I’ll say this in the most un-intimidating voice I can muster: Completing a HITRUST assessment for the first time is a big challenge. Whether you’ve been maintaining a strong cybersecurity program for years, or you’re just getting started, it’s a heavy lift because of the uniqueness of the assessment. Because of this, it’s imperative to perform due diligence when selecting your HITRUST assessor.
Put simply: You want to do more than just a Google search for a “HITRUST Assessor” or pick whichever company has the most “professional” name. There are two major things we recommend looking for (at minimum) when choosing a HITRUST assessor.
This is two-fold. First, how long has the organization been HITRUST-certified? You can easily view this on HITRUST’s site by clicking the company’s logo and noting the “Date Effective” on the pop-up.
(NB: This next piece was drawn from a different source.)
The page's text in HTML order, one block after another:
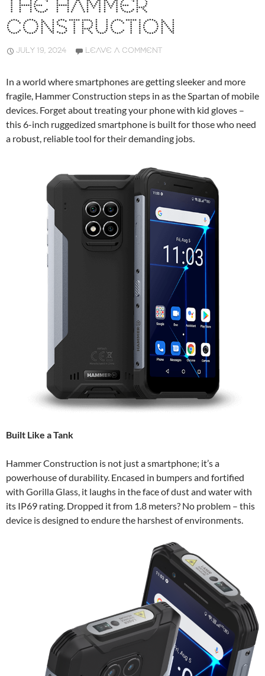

Unsurprisingly, companies who have been HITRUST-certified for longer periods of time likely have more experience with the framework and the process of auditing against it.
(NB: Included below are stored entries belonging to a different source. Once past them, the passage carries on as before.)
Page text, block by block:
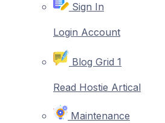
Sign In
Login Account
Blog Grid 1
Read Hostie Artical
Maintenance
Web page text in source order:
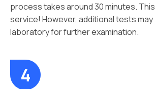
process takes around 30 minutes. This
service! However, additional tests
laboratory for further examination.

Second, how many HITRUST assessments has the organization performed? Does the company use “HITRUST-certified” as marketing clout? Or, are they truly in the trenches performing these rigorous audits on a regular basis?
Here’s why that’s important: Under version 9.1, an organization could have anywhere from 276 to 500 (or more) baseline statements generated as part of their assessment. Because the HITRUST CSF is so extensive, assessments against it are more likely to run smoothly when performed by a firm with an extensive track record as opposed to one with less experience. So, does the organization have previous clients to provide as references? Can you reach out to those previous clients and inquire about their experience?
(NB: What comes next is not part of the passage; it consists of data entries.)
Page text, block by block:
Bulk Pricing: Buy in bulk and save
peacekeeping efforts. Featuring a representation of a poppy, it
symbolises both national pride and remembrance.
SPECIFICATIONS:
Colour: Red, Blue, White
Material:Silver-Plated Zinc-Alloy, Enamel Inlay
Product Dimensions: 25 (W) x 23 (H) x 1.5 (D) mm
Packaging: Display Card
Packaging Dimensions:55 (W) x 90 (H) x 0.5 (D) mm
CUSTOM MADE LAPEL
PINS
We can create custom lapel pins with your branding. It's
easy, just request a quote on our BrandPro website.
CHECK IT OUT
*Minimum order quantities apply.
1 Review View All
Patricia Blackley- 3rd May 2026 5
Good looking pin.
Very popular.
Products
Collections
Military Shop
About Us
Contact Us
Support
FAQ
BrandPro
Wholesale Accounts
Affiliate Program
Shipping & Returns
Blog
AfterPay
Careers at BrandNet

2. Speed and Price of Audit
Beware of anyone who says they can perform a HITRUST audit quickly (or cheaply). HITRUST is not just a stamp of approval or a nice certification to put on your website. It’s a deep dive into the entirety of your information security program.
Any organization that promises to make quick work of this substantial task is likely not being entirely truthful. In that same vein, any organization that claims to be able to complete this process cheaply is throwing a red flag.
Because the assessment process is so intensive, it requires personnel with a high level of expertise (read: these people don’t work for cheap) to work for extended periods of time (again, not cheap) on the project. On the flip side, there’s no guarantee that the most expensive organization will be the one with the most expertise or experience. Your goal is to find a balance of expertise and experience with a price point that works for your company.
In general, use common sense. You get what you pay for. I recommend against trying to cut corners on such an extensive project. While it is a big challenge, obtaining a HITRUST certification is one of the best things you can do for your organization’s cybersecurity program. Make sure you partner with an organization who doesn’t just want to issue a report, but who wants to help you create a stronger foundation of cybersecurity for your organization.